During the presentation, a couple of “independent” radiologists praised the work Nanox did. They commented on both the speed and accuracy of the images taken, especially when examining a 3D image of a chest x-ray. The couple said that the larger number of tubes – Nanox Arc has six independent X-ray tubes that can be used in different amplitudes – can make it easier to detect small lesions and tumors.
These tubes are the source of Nanox innovation; 10-centimeter cylinders using “cold cathode”
The story of Nanox begins in the wreck of Sony’s doomed Field Emission Display project, which started in 1998. Sony wanted to build HD TVs that avoided the (then common) problems of dead pixels, flicker and burn-in that came with LCD and Plasma TV -is. The solution took the basic concept of an old Cathode Ray TV – an electron gun that shoots on a phosphorescent screen – and updated it. Instead of a single electron gun firing at a screen, Sony built a MEMS chip that packed millions of small electron guns into a silicon wafer.
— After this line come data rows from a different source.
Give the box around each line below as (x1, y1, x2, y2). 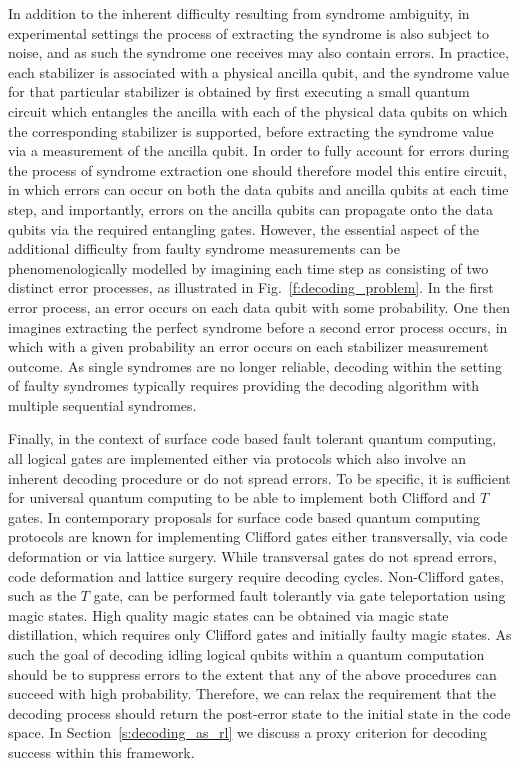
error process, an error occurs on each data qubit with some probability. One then (8, 296, 510, 317)
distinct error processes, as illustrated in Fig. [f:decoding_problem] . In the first (8, 277, 494, 298)
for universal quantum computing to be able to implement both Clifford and (8, 487, 476, 508)
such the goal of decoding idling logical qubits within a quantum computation (8, 644, 485, 664)
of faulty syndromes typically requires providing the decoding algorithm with (8, 375, 480, 396)
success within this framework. (8, 741, 195, 762)
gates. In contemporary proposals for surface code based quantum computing (8, 506, 480, 527)
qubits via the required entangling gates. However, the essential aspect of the (8, 218, 480, 239)

Early demonstrations of the technology, which provided height definition and reduced risk of dead pixels, were promising. But Sony’s expensive but potentially superior technology was overcome by advances in (increasingly cheaper) LCD / LED TVs. In 2009, Sony killed the project after allegedly spending close to a billion dollars on R&D, and then sold the technology (and the team) to Japanese businessman Hitoshi Masuya. He recruited Powermat founder Poliakine to join and lead the company, which has been working on adapting the technology for medical imaging.
A traditional “hot cathode” X-ray beam works by passing an electric current through a heated filament. The filament, trapped in a vacuum, shoots electrons at an anode, and when they collide, high-energy photons (X-rays) are released. The tube itself is lead-lined, except for a single aperture, and so these photons are directed at a person. Some parts of the human body are more permeable to X-rays than others, so capturing what comes through on photographic film allows a radiographer to see what is happening inside the person. A disadvantage is that heating the filament takes a lot of energy and time, and the pipe requires regular replacement.
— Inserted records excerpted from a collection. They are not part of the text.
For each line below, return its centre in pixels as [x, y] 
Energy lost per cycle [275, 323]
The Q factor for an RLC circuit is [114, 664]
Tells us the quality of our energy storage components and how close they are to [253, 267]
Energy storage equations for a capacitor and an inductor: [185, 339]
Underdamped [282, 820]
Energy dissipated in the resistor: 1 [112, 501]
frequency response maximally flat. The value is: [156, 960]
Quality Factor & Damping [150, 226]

Creating a “cold cathode system”, without the need for heating, has been the goal of a number of companies for many years. (The earliest X-rays used cold cathodes, known as Crookes Tubes, but they proved to be unreliable). Recently, researchers have tried to build cold cathodes with carbon nanotube-based field emitters that act as an electron gun. But no companies have yet received these systems on the market – we found a press release from 2019 from a company called Meiden, but the path then stops cold. This is where Sony’s “billion-dollar” Field Emission Display technology comes in, as it relies on existing technology. It already functions as a basic electron gun, and can be activated and deactivated by pressing a switch, without the need for heating.
Not everyone is as excited about the company as some of the loudest cheerleaders are right now. In the wake of the company’s decision to launch its IPO back in August, analyst and card sales specialist Andrew Left became involved. The figure behind Citron Research, also a longtime critic of Tesla, said Nanox was a “complete farce.” Left added that the company was another Theranos, and that the alleged customer list was “fake”.
Poliakine described Venster’s claims as “nonsense” and “a lie”, adding that he focused on delivering the finished product. However, it is clear that a demonstration of the technology in front of a group of prominent radiologists will help to reject these claims. (Engadget contacted Andrew Left for comment, and had not received a response at the time of publication). It will not be until Nanox hardware is used, or at least tested, in the real world by independent reviewers, that we get a clear picture of efficiency and reliability.
Nanox does not plan to target hospitals and large healthcare companies, but instead wants to get the goods to underserved areas. The business model is also a little different. It does not cost the beds, which Poliakine says costs only $ 14,000 to build and ship, compared to around $ 300,000 for a basic CT scanner. Instead, they lend them to external clinics, much like you can borrow an office printer from a large company and charge $ 14 for each scan. The fee also covers cloud storage and the possibility to use a medical analysis service for AI. A number of companies are working with AI that will help doctors find abnormal conditions in X-ray examinations.
Nanox is now focusing on the first rollout of hardware, scheduled for early 2021. The company expects to install a handful of beds in the first few months, but plans to reach a target of 15,000 units in the next few years. Once clinics have assessed the value of the technology, we will see if Nanox’s goals are ambitious or not.